Recently making the rounds among folks in the workplace anti-bullying community was a news summary of a 2009 study by Kansas State University doctoral graduate Meridith Selden (now a professor at Wilkes University) and her KSU dissertation adviser, prominent organizational psychology professor Ronald Downey, documenting the reluctance of employees who have been subjected to ongoing workplace hostility to leave their jobs.

Here is what Keri Forsythe said about the study on Office Arrow (link here):

According to a . . . study conducted by researchers at Kansas State (K-State) University, many workers would rather stay in hostile environments than seek employment elsewhere. Case in point: 45 percent of employees who report regular victimization by their coworkers and supervisors have no intention of leaving their jobs. Also, despite the constant emotional abuse they endure, 59 percent of respondents said that they either liked or “did not dislike” their jobs. A sign of the failing economy and workers’ lower career expectations? Not so, says Ron Downey, PhD, a psychology professor at K-State.

Since the research took place before the economic downturn, something else explained this phenomenon. Downey’s take: People would rather work in an oppressive environment than exert themselves to find a new job. “They might like their job, just not certain elements of it,” he says. “That really surprised us; that people weren’t ready to jump ship. We talk about the new workplace where people don’t stay at the same job forever, but getting a job is difficult and people don’t like to do it.”

I have speculated on the “Should I stay or should I go” dilemma and realize it can be a complicated decision. Of course, since the economic meltdown, many have no choice but to remain in a bad job. However, some people who do have options, or at least who could generate some possibilities, choose to stay.

Comparisons to domestic abuse

I’m veering off a bit from the focus of Drs. Selden and Downey, but I can’t help but ponder why people remain in work environments that have become downright abusive or bullying on a recurring basis.

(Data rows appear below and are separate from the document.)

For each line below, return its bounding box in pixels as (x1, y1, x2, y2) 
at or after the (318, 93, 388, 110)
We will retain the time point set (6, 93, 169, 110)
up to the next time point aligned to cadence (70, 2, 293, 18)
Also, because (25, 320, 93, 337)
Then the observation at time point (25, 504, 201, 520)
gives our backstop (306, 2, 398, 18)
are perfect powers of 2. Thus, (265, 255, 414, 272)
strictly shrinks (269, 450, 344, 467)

Such scenarios often resemble all-too-common domestic abuse situations where the abused party stays in the relationship, either hoping that things will change or otherwise feeling trapped and without options. Looking at her choices “objectively,” we can see how she could remove herself from the relationship. However, there are complex psychological and economic reasons why she might remain.

Similar patterns often appear in severe workplace bullying situations. The abuse continues, and some targets keep enduring it, sometimes for years. Eventually they’re so psychologically beaten up that they lack the self-confidence and judgment to move on to a hopefully healthier work setting — or at least to remove themselves from the abusive one. On occasion, they become so consumed with the bullying situation itself that their “fight or flight” instincts break down and they become embroiled in a game they can’t win.

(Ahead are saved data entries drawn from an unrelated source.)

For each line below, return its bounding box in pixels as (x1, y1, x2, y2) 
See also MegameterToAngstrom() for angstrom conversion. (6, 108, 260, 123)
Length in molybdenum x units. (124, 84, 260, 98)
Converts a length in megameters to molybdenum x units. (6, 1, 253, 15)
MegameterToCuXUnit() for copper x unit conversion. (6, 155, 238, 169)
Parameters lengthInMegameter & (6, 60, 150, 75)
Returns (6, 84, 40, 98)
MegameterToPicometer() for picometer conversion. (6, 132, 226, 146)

Workplace bullying resembles domestic abuse in another way: As a society, we have been too willing to deny its destructive impact and to dismiss it as a personality conflict or a bad match. It took us many, many years to recognize the harm wrought by domestic abuse, even in the face of mounting evidence. We’re still fighting that uphill battle with workplace bullying, despite real progress over the past decade.

When people ask me if workplace bullying is a lot like schoolyard bullying, I typically respond, yes, in a way, but that domestic abuse is the more apt comparison. These are among the reasons why.